Below are records; please set down exactly the lines from the first through the one containing "Recent Posts See All".

──────────────────────────────

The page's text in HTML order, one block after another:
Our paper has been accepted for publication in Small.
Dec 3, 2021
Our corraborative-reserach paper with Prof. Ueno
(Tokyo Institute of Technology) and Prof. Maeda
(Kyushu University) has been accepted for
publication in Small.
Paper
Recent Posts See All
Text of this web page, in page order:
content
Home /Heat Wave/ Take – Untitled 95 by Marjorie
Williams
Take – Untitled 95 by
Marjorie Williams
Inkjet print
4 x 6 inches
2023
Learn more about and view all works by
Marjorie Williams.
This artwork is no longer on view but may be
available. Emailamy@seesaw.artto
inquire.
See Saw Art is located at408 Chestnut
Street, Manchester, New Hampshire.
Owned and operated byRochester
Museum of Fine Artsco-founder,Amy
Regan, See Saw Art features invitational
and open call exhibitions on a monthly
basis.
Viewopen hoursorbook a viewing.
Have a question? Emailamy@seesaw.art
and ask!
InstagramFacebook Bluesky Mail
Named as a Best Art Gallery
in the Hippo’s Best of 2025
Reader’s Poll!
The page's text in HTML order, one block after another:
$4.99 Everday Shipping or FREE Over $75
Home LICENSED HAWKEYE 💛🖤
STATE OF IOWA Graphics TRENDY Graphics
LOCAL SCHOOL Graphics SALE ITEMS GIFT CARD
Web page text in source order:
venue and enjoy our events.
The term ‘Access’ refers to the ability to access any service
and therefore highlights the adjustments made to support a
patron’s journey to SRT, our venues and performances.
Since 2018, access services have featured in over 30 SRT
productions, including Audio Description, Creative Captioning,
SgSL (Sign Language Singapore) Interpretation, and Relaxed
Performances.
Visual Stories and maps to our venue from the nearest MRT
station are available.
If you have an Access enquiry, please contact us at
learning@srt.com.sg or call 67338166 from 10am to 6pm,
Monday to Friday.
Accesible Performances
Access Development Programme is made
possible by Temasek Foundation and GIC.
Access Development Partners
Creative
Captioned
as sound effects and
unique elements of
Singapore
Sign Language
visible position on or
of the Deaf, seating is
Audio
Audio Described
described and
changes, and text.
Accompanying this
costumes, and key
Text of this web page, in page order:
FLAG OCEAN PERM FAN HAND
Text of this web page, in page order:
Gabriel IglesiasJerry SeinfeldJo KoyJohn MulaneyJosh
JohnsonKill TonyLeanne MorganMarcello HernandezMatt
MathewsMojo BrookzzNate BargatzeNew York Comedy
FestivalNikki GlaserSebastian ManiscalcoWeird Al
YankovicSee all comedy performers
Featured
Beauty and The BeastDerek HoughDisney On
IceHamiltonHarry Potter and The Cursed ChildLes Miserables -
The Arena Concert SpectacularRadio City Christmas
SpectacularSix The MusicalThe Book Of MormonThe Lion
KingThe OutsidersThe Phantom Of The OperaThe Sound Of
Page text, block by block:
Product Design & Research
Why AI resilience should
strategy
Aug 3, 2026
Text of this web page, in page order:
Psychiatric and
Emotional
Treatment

──────────────────────────────

OUTPUT FOR THIS EXERCISE.
The page's text in HTML order, one block after another:
Our paper has been accepted for publication in Small.
Dec 3, 2021
Our corraborative-reserach paper with Prof. Ueno
(Tokyo Institute of Technology) and Prof. Maeda
(Kyushu University) has been accepted for
publication in Small.
Paper
Recent Posts See All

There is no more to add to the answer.